* [TASK TO CARRY OUT]: In the records below, find the line containing "und UML-Editoren zum" and the line containing "to the specified". Give again exactly those lines and every line between them, omitting the pictures.

[Source records]
- Opening Delimiter -
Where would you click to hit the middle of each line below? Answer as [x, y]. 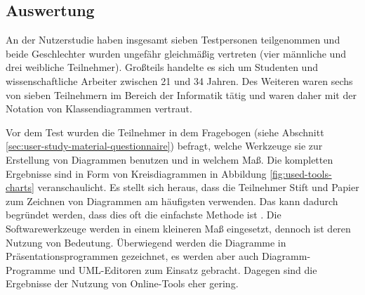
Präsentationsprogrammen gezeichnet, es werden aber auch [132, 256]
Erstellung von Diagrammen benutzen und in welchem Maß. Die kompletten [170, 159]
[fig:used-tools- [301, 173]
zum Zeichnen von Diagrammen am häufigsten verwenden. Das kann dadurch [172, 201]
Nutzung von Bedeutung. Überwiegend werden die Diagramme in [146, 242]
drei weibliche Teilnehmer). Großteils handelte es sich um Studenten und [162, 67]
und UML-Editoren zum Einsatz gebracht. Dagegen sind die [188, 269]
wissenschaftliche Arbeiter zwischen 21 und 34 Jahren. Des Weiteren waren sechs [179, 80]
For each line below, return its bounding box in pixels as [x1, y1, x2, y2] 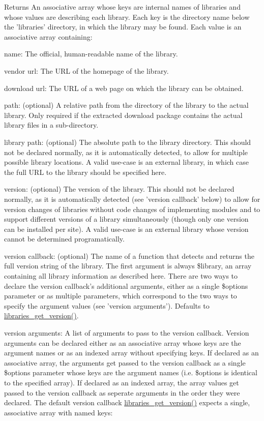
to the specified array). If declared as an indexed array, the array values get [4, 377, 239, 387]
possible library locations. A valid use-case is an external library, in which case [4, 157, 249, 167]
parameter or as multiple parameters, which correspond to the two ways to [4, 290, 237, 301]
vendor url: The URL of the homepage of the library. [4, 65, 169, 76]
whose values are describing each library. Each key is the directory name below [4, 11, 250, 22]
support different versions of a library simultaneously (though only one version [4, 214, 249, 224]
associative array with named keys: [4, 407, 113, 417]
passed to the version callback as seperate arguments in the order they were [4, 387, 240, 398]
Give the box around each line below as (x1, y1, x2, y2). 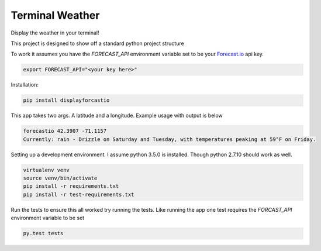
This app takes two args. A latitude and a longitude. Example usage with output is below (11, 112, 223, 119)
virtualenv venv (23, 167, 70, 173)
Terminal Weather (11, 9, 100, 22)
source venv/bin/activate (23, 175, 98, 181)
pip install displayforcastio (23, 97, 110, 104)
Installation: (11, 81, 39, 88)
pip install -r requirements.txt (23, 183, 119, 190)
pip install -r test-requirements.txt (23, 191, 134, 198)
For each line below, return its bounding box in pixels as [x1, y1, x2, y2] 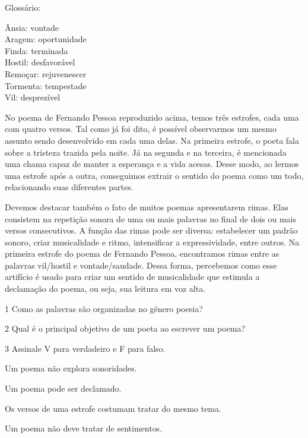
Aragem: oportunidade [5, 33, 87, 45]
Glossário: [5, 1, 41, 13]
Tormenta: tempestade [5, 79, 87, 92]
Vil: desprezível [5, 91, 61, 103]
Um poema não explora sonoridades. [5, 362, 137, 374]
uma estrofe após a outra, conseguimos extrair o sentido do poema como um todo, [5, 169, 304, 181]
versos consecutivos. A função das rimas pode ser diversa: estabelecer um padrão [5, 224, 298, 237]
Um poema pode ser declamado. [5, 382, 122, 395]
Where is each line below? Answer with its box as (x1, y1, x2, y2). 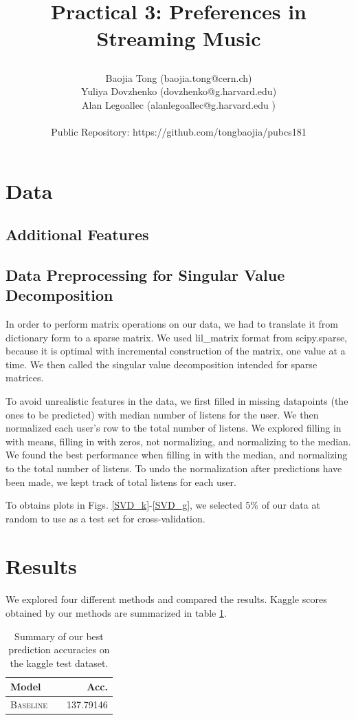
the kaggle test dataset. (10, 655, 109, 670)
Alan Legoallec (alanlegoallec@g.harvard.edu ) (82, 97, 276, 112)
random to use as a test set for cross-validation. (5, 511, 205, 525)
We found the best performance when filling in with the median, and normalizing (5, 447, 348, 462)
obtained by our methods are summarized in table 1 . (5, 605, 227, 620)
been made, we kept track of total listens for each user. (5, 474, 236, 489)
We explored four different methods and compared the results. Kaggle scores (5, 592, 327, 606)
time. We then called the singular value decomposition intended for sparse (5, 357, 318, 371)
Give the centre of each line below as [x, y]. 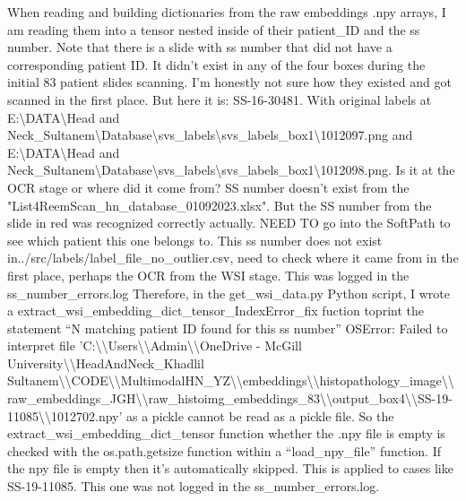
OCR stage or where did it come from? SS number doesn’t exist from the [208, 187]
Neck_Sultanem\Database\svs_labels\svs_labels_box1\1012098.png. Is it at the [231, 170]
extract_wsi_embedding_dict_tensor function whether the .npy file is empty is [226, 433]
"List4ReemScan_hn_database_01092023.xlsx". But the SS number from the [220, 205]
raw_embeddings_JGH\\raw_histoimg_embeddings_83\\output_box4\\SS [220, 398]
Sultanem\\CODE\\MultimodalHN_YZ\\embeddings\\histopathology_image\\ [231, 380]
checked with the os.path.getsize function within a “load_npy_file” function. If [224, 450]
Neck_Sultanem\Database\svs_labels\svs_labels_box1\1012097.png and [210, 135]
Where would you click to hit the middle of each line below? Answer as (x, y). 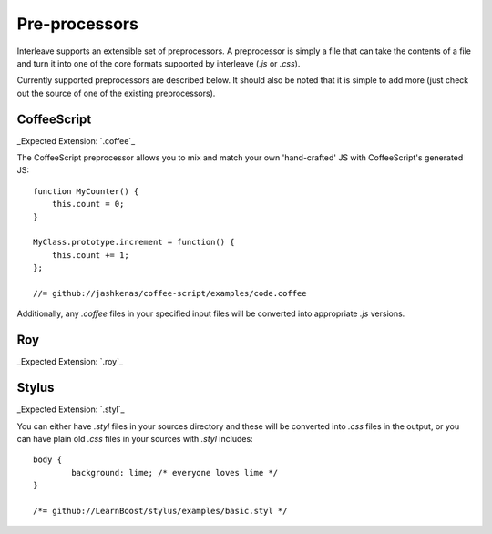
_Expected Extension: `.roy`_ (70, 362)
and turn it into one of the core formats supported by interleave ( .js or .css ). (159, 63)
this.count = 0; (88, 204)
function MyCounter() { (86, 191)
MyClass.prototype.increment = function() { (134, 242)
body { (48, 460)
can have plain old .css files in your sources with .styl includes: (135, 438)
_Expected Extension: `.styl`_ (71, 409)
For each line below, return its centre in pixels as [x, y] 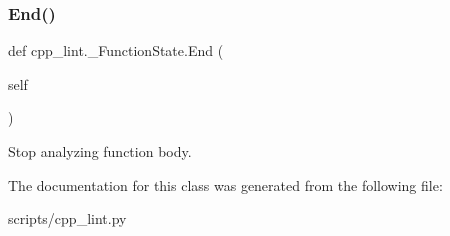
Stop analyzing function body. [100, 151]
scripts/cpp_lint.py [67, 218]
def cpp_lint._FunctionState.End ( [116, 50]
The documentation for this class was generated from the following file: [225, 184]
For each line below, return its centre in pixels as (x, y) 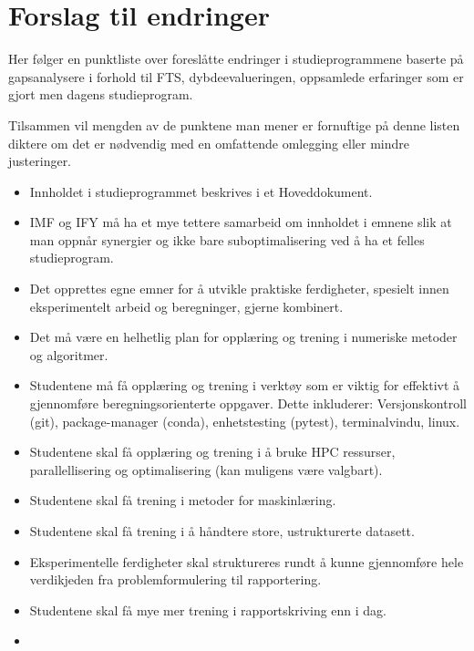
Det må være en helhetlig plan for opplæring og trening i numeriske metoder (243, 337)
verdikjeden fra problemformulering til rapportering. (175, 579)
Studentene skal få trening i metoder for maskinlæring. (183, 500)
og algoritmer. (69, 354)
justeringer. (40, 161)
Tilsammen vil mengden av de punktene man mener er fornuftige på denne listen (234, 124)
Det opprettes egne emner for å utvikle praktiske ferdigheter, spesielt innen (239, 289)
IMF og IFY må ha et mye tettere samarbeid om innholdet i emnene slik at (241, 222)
- Closing Delimiter -
- Opening Delimiter -
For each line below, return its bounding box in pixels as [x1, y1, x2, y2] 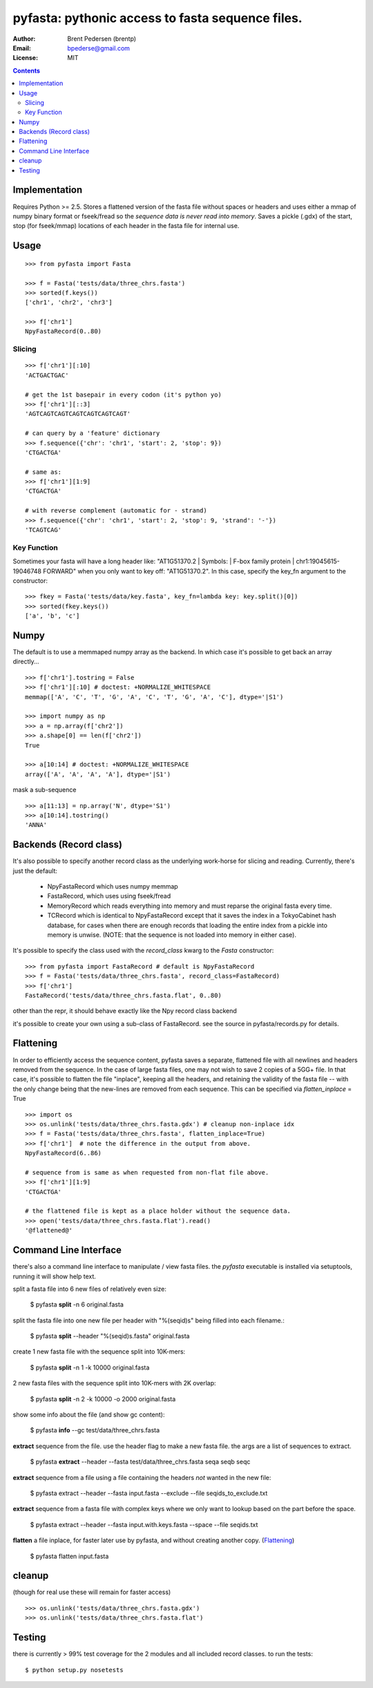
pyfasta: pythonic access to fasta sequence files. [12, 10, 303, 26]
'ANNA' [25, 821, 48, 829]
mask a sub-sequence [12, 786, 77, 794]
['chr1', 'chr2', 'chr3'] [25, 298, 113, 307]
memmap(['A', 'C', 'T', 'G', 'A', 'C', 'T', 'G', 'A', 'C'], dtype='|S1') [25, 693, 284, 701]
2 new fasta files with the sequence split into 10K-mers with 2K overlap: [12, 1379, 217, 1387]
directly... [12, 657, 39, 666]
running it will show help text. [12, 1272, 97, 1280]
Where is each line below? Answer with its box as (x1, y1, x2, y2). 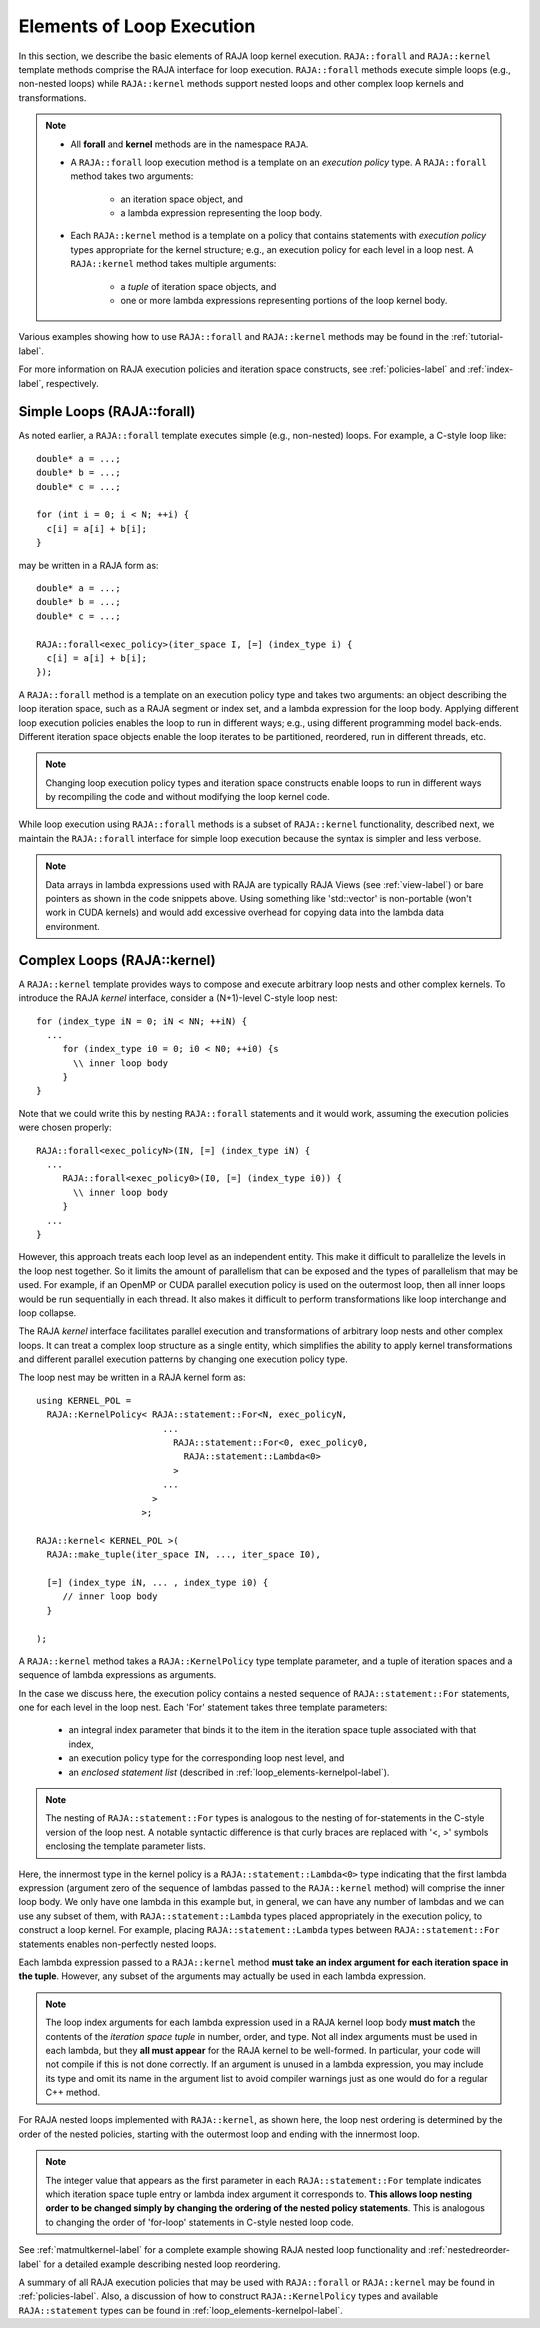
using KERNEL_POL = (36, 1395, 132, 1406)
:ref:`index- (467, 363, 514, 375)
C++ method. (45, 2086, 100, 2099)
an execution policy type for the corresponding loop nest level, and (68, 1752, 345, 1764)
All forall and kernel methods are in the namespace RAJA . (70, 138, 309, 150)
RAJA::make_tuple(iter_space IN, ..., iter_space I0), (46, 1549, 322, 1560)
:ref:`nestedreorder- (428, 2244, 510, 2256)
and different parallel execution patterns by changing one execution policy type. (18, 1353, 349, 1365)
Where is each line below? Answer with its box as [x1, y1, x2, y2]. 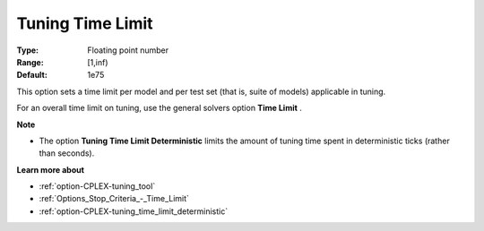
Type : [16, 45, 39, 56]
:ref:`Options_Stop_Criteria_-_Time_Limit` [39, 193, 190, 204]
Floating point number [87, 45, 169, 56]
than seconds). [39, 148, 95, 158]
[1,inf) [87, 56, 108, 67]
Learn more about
- Closing Delimiter -
- Opening Delimiter -
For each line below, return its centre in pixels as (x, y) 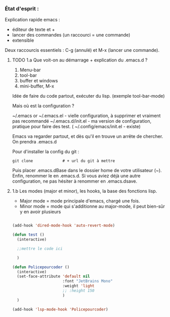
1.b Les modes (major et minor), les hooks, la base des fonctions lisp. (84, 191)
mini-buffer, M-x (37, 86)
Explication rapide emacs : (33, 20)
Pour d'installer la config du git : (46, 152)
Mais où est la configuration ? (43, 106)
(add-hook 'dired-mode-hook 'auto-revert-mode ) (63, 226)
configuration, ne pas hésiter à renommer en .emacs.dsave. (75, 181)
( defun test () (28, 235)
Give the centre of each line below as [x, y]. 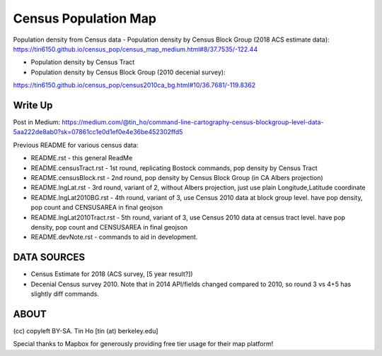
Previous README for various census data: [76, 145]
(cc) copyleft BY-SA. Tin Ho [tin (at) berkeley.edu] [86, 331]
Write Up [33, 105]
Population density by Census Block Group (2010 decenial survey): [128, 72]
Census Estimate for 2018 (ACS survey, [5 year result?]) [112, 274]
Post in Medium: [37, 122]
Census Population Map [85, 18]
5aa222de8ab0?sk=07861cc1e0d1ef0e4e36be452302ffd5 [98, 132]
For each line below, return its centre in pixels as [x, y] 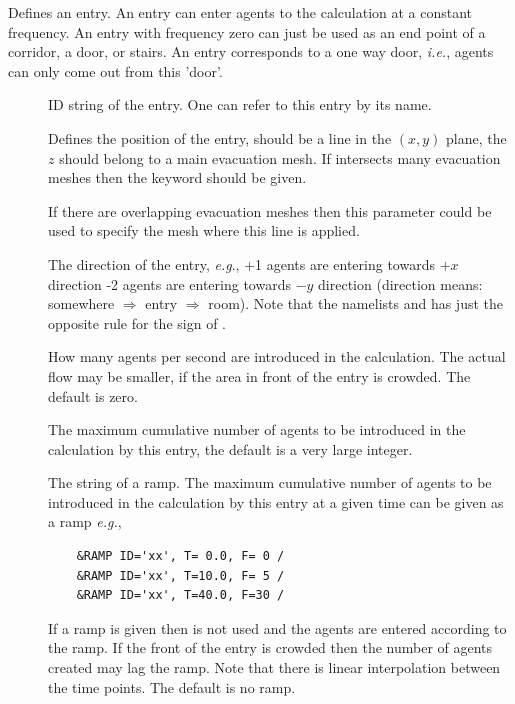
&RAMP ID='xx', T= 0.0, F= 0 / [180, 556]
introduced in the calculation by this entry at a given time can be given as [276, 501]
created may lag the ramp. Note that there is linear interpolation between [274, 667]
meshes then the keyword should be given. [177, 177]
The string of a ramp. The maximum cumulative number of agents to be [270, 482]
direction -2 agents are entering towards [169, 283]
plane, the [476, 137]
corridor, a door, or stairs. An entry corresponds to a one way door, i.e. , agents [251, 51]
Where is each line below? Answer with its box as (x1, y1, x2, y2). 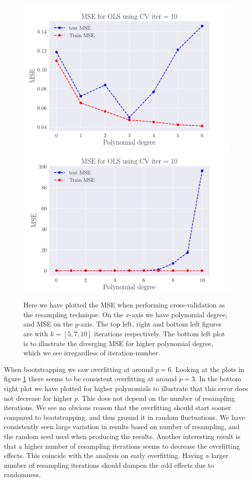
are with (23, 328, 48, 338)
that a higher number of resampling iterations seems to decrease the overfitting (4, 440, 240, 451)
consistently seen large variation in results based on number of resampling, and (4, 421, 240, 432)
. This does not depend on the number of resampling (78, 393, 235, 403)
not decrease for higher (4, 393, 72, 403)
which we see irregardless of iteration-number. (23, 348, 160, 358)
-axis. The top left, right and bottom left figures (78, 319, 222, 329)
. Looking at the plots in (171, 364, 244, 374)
- Closing Delimiter -
* [WRITTEN SOLUTION]:
und UML-Editoren zum Einsatz gebracht. Dagegen sind die [188, 269]
wissenschaftliche Arbeiter zwischen 21 und 34 Jahren. Des Weiteren waren sechs [179, 80]
For each line below, return its bounding box in pixels as [x1, y1, x2, y2] 
to the specified array). If declared as an indexed array, the array values get [4, 377, 239, 387]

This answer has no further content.